And, on the other side of the negotiations, we have Her Britannic Majesty's Principal Secretary of State for Foreign and Commonwealth Affairs. A member of the "EU3" — the Franco-German-British team Washington has let take the lead in negotiations with Iran — Jack Straw has been at pains to emphasize that no military action against Tehran is being contemplated by him or anybody else. But in a sign that he's losing patience with the mullahs, Straw's officials have indicated that they're prepared to consider the possibility of possibly considering the consideration of a possible motion on considering sanctions for the U.N. Security Council to consider the possibility of considering.

But don't worry, they're not escalating this thing any more than necessary. Initially, Britain is considering "narrowly targeted sanctions such as a travel ban on Iranian leaders.''

That'll show 'em: Iranian missiles may be able to leave Iranian airspace, but the deputy trade minister won't.
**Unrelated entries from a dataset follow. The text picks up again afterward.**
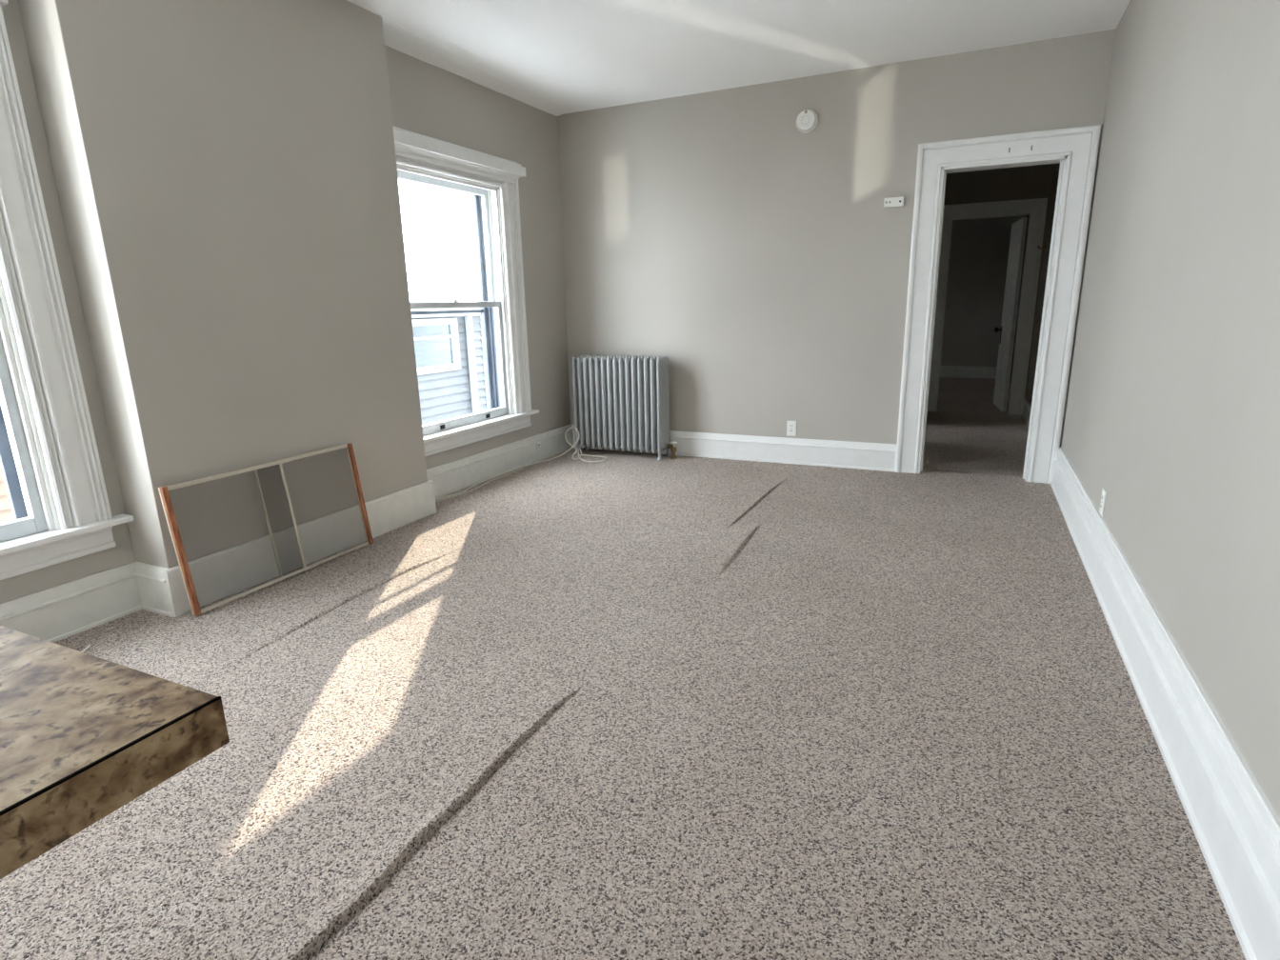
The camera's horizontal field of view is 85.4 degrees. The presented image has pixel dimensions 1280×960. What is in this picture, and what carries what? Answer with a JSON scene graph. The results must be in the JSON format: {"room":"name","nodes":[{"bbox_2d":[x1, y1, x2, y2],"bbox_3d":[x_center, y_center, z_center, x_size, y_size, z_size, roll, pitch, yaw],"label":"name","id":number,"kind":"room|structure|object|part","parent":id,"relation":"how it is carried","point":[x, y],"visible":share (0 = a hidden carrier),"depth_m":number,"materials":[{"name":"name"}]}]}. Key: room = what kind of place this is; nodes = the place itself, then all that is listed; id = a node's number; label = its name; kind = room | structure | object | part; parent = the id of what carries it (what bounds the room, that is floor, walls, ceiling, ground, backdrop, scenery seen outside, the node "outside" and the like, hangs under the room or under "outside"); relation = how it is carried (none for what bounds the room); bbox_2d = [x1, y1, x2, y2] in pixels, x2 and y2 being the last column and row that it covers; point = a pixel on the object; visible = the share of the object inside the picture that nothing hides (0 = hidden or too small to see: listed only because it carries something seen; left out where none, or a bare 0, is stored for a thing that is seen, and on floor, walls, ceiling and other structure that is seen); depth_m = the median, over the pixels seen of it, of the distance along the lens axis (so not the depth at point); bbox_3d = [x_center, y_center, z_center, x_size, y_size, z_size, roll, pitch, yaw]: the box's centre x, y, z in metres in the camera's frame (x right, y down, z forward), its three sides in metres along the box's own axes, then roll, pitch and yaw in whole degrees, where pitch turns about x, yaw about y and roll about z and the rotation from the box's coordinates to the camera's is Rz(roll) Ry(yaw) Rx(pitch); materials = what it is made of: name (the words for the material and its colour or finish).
{"room":"empty living room","nodes":[
{"label":"empty living room","id":0,"kind":"room"},
{"bbox_2d":[17,0,427,568],"bbox_3d":[-1.751,-0.937,3.320,0.226,2.710,1.559,5,16,24],"label":"wall","id":1,"kind":"structure","parent":0,"point":[225,171],"depth_m":3.02,"materials":[{"name":"grey paint"}]},
{"bbox_2d":[134,561,172,617],"bbox_3d":[-2.050,0.461,2.928,0.207,0.205,0.028,5,16,24],"label":"baseboard","id":2,"kind":"structure","parent":1,"relation":"attached to","point":[150,578],"depth_m":2.92,"materials":[{"name":"white paint"}]},
{"bbox_2d":[0,423,572,642],"bbox_3d":[-2.159,0.521,2.698,0.248,0.205,7.871,5,16,24],"label":"baseboard","id":3,"kind":"structure","parent":1,"relation":"attached to","point":[221,574],"depth_m":3.22,"materials":[{"name":"white paint"}]},
{"bbox_2d":[0,0,570,603],"bbox_3d":[-2.359,-0.728,2.544,0.200,2.710,8.011,5,16,24],"label":"wall","id":4,"kind":"structure","parent":0,"point":[427,99],"depth_m":4.61,"materials":[{"name":"grey paint"}]},
{"bbox_2d":[0,0,133,579],"bbox_3d":[-2.590,-0.596,2.022,0.315,2.126,1.570,5,16,24],"label":"window","id":5,"kind":"structure","parent":4,"relation":"in","point":[50,465],"depth_m":2.59,"materials":[{"name":"white paint"}]},
{"bbox_3d":[-2.505,-1.507,1.753,0.056,0.060,1.470,5,16,24],"label":"head moulding","id":6,"kind":"part","parent":5,"relation":"part of","materials":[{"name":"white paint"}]},
{"bbox_3d":[-2.654,-0.566,2.072,0.082,1.841,1.092,5,16,24],"label":"storm frame","id":7,"kind":"part","parent":5,"relation":"part of","materials":[{"name":"metal"}]},
{"bbox_3d":[-2.546,-0.096,2.144,0.040,0.846,1.066,5,16,24],"label":"sash","id":8,"kind":"part","parent":5,"relation":"part of","materials":[{"name":"paint"}]},
{"bbox_2d":[392,125,539,456],"bbox_3d":[-1.289,-1.225,4.747,0.315,1.953,1.545,5,16,24],"label":"window","id":9,"kind":"structure","parent":4,"relation":"in","point":[492,181],"depth_m":5.06,"materials":[{"name":"white paint"}]},
{"bbox_3d":[-1.313,-1.582,4.661,0.032,0.814,1.016,5,16,24],"label":"sash","id":10,"kind":"part","parent":9,"relation":"part of","materials":[{"name":"glass"}]},
{"bbox_3d":[-1.359,-1.189,4.787,0.082,1.661,1.042,5,16,24],"label":"storm frame","id":11,"kind":"part","parent":9,"relation":"part of","materials":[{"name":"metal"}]},
{"bbox_3d":[-1.208,-2.043,4.489,0.056,0.060,1.420,5,16,24],"label":"head moulding","id":12,"kind":"part","parent":9,"relation":"part of","materials":[{"name":"white paint"}]},
{"bbox_3d":[-1.252,-0.806,4.836,0.040,0.846,1.016,5,16,24],"label":"sash","id":13,"kind":"part","parent":9,"relation":"part of","materials":[{"name":"paint"}]},
{"bbox_3d":[-1.200,-2.102,4.470,0.075,0.064,1.540,5,16,24],"label":"head rail","id":14,"kind":"part","parent":9,"relation":"part of","materials":[{"name":"white paint"}]},
{"bbox_2d":[536,441,540,449],"bbox_3d":[-0.831,-0.283,5.684,0.009,0.058,0.056,5,16,24],"label":"baseboard outlet","id":15,"kind":"object","parent":4,"relation":"attached to","point":[538,444],"visible":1,"depth_m":5.67,"materials":[{"name":"white plastic"}]},
{"bbox_2d":[0,377,1246,959],"bbox_3d":[0.914,-0.018,5.075,3.806,0.076,14.920,5,16,24],"label":"floor","id":16,"kind":"structure","parent":0,"point":[627,705],"depth_m":1.98,"materials":[{"name":"carpet"}]},
{"bbox_2d":[0,625,229,879],"bbox_3d":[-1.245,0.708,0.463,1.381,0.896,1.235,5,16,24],"label":"countertop","id":17,"kind":"structure","parent":16,"relation":"on","point":[83,736],"depth_m":0.57,"materials":[{"name":"laminate"}]},
{"bbox_2d":[158,442,373,615],"bbox_3d":[-1.686,0.186,3.259,0.092,0.547,0.971,5,16,24],"label":"screen","id":18,"kind":"object","parent":16,"relation":"on","point":[164,493],"visible":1,"depth_m":3.17,"materials":[{"name":"brown wood"}]},
{"bbox_3d":[-1.885,0.295,2.844,0.092,0.547,0.022,5,16,24],"label":"rail","id":19,"kind":"part","parent":18,"relation":"part of","materials":[{"name":"brown wood"}]},
{"bbox_3d":[-1.789,-0.030,3.052,0.012,0.017,0.575,5,16,24],"label":"rail","id":20,"kind":"part","parent":18,"relation":"part of","materials":[{"name":"beige metal"}]},
{"bbox_3d":[-1.719,0.484,3.154,0.012,0.015,0.575,5,16,24],"label":"rail","id":21,"kind":"part","parent":18,"relation":"part of","materials":[{"name":"beige metal"}]},
{"bbox_3d":[-1.652,-0.113,3.364,0.012,0.016,0.580,5,16,24],"label":"rail","id":22,"kind":"part","parent":18,"relation":"part of","materials":[{"name":"beige metal"}]},
{"bbox_3d":[-1.581,0.405,3.466,0.011,0.013,0.580,5,16,24],"label":"rail","id":23,"kind":"part","parent":18,"relation":"part of","materials":[{"name":"beige metal"}]},
{"bbox_3d":[-1.486,0.076,3.676,0.092,0.547,0.020,5,16,24],"label":"rail","id":24,"kind":"part","parent":18,"relation":"part of","materials":[{"name":"brown wood"}]},
{"bbox_2d":[435,426,607,501],"bbox_3d":[-0.844,-0.122,5.043,0.526,0.247,1.790,5,16,24],"label":"cable","id":25,"kind":"object","parent":16,"relation":"on","point":[581,454],"visible":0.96,"depth_m":5.59,"materials":[{"name":"white plastic"}]},
{"bbox_2d":[571,354,677,460],"bbox_3d":[-0.122,-0.609,5.721,0.902,0.825,0.235,5,16,24],"label":"radiator","id":26,"kind":"object","parent":16,"relation":"on","point":[623,402],"visible":1,"depth_m":5.64,"materials":[{"name":"silver metal"}]},
{"bbox_3d":[0.156,-0.202,5.587,0.036,0.090,0.046,5,16,24],"label":"leg","id":27,"kind":"part","parent":26,"relation":"part of","materials":[{"name":"silver metal"}]},
{"bbox_2d":[346,0,1130,116],"bbox_3d":[-0.655,-1.894,1.304,4.116,0.150,8.211,5,16,24],"label":"ceiling","id":28,"kind":"structure","parent":0,"point":[554,57],"depth_m":3.99,"materials":[{"name":"white paint"}]},
{"bbox_2d":[557,29,1115,446],"bbox_3d":[1.097,-1.468,5.176,3.766,2.710,0.140,5,16,24],"label":"wall","id":29,"kind":"structure","parent":0,"point":[721,238],"depth_m":5.10,"materials":[{"name":"grey paint"}]},
{"bbox_2d":[571,424,897,471],"bbox_3d":[0.624,-0.277,5.623,2.742,0.200,0.026,5,16,24],"label":"baseboard","id":30,"kind":"structure","parent":29,"relation":"attached to","point":[860,455],"depth_m":5.39,"materials":[{"name":"white paint"}]},
{"bbox_2d":[786,420,796,436],"bbox_3d":[1.167,-0.397,5.340,0.072,0.116,0.009,5,16,24],"label":"wall outlet","id":31,"kind":"object","parent":29,"relation":"attached to","point":[790,425],"visible":1,"depth_m":5.34,"materials":[{"name":"white plastic"}]},
{"bbox_2d":[796,109,818,133],"bbox_3d":[1.144,-2.475,4.776,0.148,0.148,0.057,5,16,24],"label":"smoke detector","id":32,"kind":"object","parent":29,"relation":"attached to","point":[807,120],"visible":1,"depth_m":4.76,"materials":[{"name":"white plastic"}]},
{"bbox_2d":[883,196,904,207],"bbox_3d":[1.712,-1.873,4.674,0.126,0.061,0.035,5,16,24],"label":"wall sensor","id":33,"kind":"object","parent":29,"relation":"attached to","point":[890,202],"visible":1,"depth_m":4.66,"materials":[{"name":"white plastic"}]},
{"bbox_2d":[894,124,1100,483],"bbox_3d":[2.332,-1.102,4.658,1.012,2.203,0.189,5,16,24],"label":"door frame","id":34,"kind":"structure","parent":29,"relation":"in","point":[1075,149],"depth_m":4.51,"materials":[{"name":"white paint"}]},
{"bbox_2d":[940,215,1026,366],"bbox_3d":[3.596,-2.581,9.354,2.852,2.710,3.870,5,16,24],"label":"wall","id":35,"kind":"structure","parent":0,"point":[979,247],"depth_m":10.58,"materials":[{"name":"grey paint"}]},
{"bbox_2d":[939,365,1031,428],"bbox_3d":[3.011,-0.990,8.277,2.752,0.180,6.689,5,16,24],"label":"baseboard","id":36,"kind":"structure","parent":35,"relation":"attached to","point":[957,371],"depth_m":10.82,"materials":[{"name":"white paint"}]},
{"bbox_2d":[943,163,1053,398],"bbox_3d":[3.545,-2.078,7.373,1.222,2.710,0.120,5,16,24],"label":"wall","id":37,"kind":"structure","parent":0,"point":[1029,182],"depth_m":7.03,"materials":[{"name":"paint"}]},
{"bbox_2d":[927,198,1047,415],"bbox_3d":[3.766,-1.872,7.657,0.990,2.163,0.773,5,16,24],"label":"door","id":38,"kind":"structure","parent":37,"relation":"in","point":[1036,209],"depth_m":7.28,"materials":[{"name":"white paint"}]},
{"bbox_2d":[1009,0,1279,818],"bbox_3d":[2.618,-1.165,3.852,0.162,2.710,15.100,5,16,24],"label":"wall","id":39,"kind":"structure","parent":0,"point":[1172,409],"depth_m":2.09,"materials":[{"name":"grey paint"}]},
{"bbox_2d":[1099,488,1106,517],"bbox_3d":[2.091,0.101,3.133,0.009,0.116,0.072,5,16,24],"label":"wall outlet","id":40,"kind":"object","parent":39,"relation":"attached to","point":[1104,492],"visible":1,"depth_m":3.12,"materials":[{"name":"white plastic"}]},
{"bbox_2d":[1050,446,1279,959],"bbox_3d":[1.121,0.810,1.187,0.038,0.252,7.851,5,16,24],"label":"baseboard","id":41,"kind":"structure","parent":39,"relation":"attached to","point":[1234,824],"depth_m":1.71,"materials":[{"name":"white paint"}]},
{"label":"outside","id":42,"kind":"structure","parent":0,"visible":0},
{"bbox_3d":[-28.687,-0.114,13.753,56.598,0.100,120.000,5,16,24],"label":"ground","id":43,"kind":"structure","parent":42,"visible":0},
{"bbox_2d":[0,466,14,522],"bbox_3d":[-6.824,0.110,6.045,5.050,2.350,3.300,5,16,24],"label":"house","id":44,"kind":"structure","parent":43,"relation":"on","point":[6,513],"depth_m":5.06,"materials":[{"name":"white"}]},
{"bbox_2d":[410,307,489,424],"bbox_3d":[-4.519,-1.040,9.595,4.100,2.740,3.500,5,16,24],"label":"house","id":45,"kind":"structure","parent":43,"relation":"on","point":[450,348],"depth_m":9.27,"materials":[{"name":"white"}]},
{"bbox_3d":[-2.759,-1.695,8.815,0.025,0.540,1.080,5,16,24],"label":"pane","id":46,"kind":"part","parent":45,"relation":"part of","materials":[{"name":"glass"}]}
]}
No more trips to Paris for the spring collections or skiing in Gstaad for the A-list ayatollahs.

Needless to say, the German deputy foreign minister, Gernot Erler, has already cautioned that this may be going too far, and that sanctions could well hurt Europe more than it hurts the Iranians. Perhaps this is what passes for a good cop/bad cop routine, with Herr Erler affably suggesting to the punks that they might want to cooperate or he'll have to send his pal Jack in to tear up their tickets for the Michael Moore premiere at the Cannes Film Festival.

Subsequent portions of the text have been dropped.